One number alone answers this: the count of lines below in which the word "tkaniny" is found.

===== RECORDS TO USE

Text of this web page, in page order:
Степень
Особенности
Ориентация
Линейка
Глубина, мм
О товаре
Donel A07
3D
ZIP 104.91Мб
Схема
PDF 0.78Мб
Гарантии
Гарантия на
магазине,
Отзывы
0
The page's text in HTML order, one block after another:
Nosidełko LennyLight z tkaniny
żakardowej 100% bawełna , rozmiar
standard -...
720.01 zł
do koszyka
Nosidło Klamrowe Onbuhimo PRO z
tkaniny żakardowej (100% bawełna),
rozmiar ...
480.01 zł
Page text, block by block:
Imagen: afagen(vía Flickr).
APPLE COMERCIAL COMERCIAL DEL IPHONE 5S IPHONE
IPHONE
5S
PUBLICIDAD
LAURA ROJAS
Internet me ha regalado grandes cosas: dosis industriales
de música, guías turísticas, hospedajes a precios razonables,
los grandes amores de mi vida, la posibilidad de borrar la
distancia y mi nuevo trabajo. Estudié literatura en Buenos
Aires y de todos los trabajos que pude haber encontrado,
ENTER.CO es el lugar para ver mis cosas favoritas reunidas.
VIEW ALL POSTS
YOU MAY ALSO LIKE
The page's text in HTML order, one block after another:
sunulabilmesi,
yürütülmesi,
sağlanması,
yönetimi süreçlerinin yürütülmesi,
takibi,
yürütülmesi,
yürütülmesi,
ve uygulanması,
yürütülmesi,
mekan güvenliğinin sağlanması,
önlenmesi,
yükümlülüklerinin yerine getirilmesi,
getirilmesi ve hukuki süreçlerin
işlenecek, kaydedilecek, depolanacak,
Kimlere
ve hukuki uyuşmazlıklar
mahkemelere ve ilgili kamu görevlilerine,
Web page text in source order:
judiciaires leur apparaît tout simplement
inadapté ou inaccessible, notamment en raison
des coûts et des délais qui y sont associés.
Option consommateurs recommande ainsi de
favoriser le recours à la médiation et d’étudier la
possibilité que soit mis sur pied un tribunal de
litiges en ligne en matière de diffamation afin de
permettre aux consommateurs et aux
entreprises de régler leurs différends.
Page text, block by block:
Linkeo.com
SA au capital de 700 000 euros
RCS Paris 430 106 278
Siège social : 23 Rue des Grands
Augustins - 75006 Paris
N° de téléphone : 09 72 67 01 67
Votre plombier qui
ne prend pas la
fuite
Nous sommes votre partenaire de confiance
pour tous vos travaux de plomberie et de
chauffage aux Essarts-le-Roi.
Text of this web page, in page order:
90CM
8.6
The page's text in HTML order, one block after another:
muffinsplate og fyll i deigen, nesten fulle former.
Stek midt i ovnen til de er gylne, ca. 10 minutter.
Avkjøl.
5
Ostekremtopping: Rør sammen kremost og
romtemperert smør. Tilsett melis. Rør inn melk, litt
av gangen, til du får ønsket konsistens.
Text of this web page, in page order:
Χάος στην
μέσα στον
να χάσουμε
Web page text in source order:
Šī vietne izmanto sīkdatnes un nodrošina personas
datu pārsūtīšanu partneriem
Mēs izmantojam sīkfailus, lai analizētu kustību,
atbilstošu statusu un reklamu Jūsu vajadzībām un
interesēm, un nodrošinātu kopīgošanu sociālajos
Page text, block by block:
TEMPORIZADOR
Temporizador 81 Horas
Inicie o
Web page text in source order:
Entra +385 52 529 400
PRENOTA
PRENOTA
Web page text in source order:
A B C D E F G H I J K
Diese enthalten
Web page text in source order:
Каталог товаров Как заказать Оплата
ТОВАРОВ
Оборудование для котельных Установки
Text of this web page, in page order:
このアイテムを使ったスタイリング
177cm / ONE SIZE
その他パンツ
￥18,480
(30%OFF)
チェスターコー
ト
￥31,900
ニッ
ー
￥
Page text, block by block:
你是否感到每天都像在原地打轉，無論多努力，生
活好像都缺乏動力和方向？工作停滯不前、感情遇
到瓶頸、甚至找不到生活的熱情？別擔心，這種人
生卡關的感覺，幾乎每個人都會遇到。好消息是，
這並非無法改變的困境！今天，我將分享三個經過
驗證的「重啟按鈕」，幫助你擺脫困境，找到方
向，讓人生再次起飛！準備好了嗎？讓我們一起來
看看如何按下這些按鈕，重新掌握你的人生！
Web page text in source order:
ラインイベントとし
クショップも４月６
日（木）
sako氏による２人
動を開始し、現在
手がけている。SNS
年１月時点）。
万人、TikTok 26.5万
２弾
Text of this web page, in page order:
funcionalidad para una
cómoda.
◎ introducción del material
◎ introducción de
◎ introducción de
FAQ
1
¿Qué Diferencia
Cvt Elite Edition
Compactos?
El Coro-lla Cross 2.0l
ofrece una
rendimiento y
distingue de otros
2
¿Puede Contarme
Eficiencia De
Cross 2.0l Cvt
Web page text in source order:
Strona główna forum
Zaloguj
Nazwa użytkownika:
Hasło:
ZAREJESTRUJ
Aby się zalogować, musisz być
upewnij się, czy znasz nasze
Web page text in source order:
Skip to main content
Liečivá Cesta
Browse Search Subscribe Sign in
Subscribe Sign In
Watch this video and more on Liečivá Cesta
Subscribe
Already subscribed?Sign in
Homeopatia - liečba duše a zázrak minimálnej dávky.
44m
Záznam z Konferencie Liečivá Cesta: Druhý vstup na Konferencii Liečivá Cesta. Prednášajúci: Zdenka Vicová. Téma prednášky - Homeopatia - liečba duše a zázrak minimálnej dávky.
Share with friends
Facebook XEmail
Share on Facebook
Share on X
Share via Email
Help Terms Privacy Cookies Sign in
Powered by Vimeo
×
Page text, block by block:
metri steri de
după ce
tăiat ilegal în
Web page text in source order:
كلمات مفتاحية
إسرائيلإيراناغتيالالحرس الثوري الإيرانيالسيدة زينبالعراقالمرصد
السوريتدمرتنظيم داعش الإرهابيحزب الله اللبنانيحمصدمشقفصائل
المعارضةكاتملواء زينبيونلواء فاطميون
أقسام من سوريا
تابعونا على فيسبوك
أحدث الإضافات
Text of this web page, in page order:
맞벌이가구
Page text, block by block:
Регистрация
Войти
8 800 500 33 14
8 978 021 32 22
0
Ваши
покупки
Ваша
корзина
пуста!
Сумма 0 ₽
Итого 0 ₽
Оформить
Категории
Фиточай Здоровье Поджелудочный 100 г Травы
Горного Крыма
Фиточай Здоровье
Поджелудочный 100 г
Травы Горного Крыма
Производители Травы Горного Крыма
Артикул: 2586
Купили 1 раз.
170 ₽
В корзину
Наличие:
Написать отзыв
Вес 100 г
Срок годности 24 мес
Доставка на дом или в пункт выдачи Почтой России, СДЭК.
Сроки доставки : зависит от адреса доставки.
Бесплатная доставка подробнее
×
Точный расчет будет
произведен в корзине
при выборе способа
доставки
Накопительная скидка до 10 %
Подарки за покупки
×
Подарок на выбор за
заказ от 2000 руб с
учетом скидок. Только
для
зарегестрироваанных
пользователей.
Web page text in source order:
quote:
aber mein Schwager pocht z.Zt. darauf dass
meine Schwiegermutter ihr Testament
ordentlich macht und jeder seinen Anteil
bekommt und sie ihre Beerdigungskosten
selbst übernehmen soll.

==========

> **OUTPUT OF THE EXERCISE**
2